Is her prayer bold, biblical and sincere? Or is it a weaponized prayer intended to foster "hate" toward Muslims?

You decide.

Be informed.

Local CBS News TV 21 reported last week that "A Pennsylvania lawmaker is being accused of Islamophobia, after a controversial call to prayer in the PA House of Representatives."



The TV story continues: "Republican Rep. Stephanie Borowicz from Clinton County opened up Monday's House session with a prayer proclaiming her Christian beliefs, and how the nation has forgotten Jesus."

The TV story suggests that the problem is that "the prayer was given shortly after the chamber's first Muslim woman, Philadelphia Democrat Movita Johnson-Harrell, was sworn in."

Rep. Borowicz' husband is an associate pastor in an evangelical church.

The prayer.


Rep. Borowicz's prayer invoked the name of Jesus 13 times during her 2-minute prayer, also offering thanks to God for President Trump's support for the nation of Israel.

She declared that Jesus is the "King of kings and Lord of lords, the Great I Am, and the One who is coming again."

In her prayer, Borowicz asked God to forgive America for losing its spiritual bearings. She prayed, "Jesus we have lost sight of you. We're asking you to forgive us...Jesus, You are our only hope."

She went on to pray for the state's and nation's leaders, and concluded her prayer, "in the powerful, mighty name of Jesus."

Some who watched the response during the prayer, said the newly sworn in Muslim woman and other Democrats were "squirming" in their seats.

The negative reaction.


Most Democrat lawmakers and the Democrat governor predictably began condemning her calling her prayer "inappropriate," accusing her of "flaunting" her religion.

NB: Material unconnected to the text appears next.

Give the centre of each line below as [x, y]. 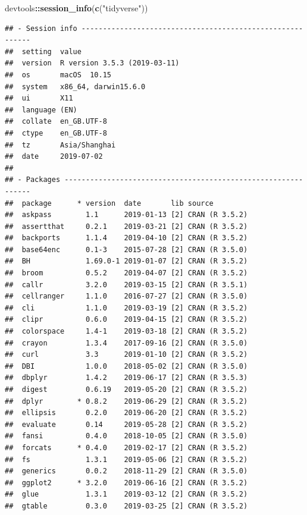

Pennsylvania's Democrat Governor Tom Wolf claimed he is "horrified" by Borowicz's prayer. He says, "I grew up in Pennsylvania and Pennsylvania was founded by William Penn on the freedom of conscience. I have a strong spiritual sense. This is not a reflection of the religion I grew up in."

Johnson-Harrell, the newly sworn-in Muslim woman, says the prayer was very "offensive," saying "to use Jesus' name as a weapon is not 'OK," and "we cannot weaponize what's going on what's going on between Israel and Palestine."

She said, "I thought the prayer was blatantly Islamophobic, Xenophobic and discriminatory."

She added that "the prayer"... "blatantly represented the Islamophobia that exists among some of the leaders that supposedly represent the people"...She also complained that the Borowicz's prayer "amounted to a political statement, and I think we need to be very very clear that everybody in this House matters, whether they're Christian, Muslim or Jew and that we cannot use these issues to tear each other down."

Johnson-Harrell is also calling for Borowicz to be censored by the state legislature.

Democrat House Whip Jordan Harris called Borowicz's prayer out of line, using himself as the kind of Christian she should be---offering himself as the model Christian.

He said,
"I am a Christian. I spend my Sunday mornings in church worshiping and being thankful for all that I have. But in no way does that mean I would flaunt my religion at those who differently than I do. There is no room in our Capitol building for actions such as this, and it's incredibly disappointing that today's opening prayer was so divisive."

After all this last Monday...Tuesday was a new day.

CBN News reports that Tuesday, "Another Muslim lawmaker, Rep. Jason Dawkins (D-Philadelphia) opened the Tuesday session by reading from the Quran. His invocation was followed by applause."

The positive response.


State Rep. Daryl Metcalf (R) says that his colleague, Borowicz, was merely "walking in the footsteps of our forefathers who would have prayed a prayer very similar." He added, "That the newest member, who is a Muslim, would attack her and say that Borowicz's prayer was an example of Islamophobia, should be offensive to every Pennsylvanian."

Many others have stepped up in defense of Rep. Borowicz's prayer.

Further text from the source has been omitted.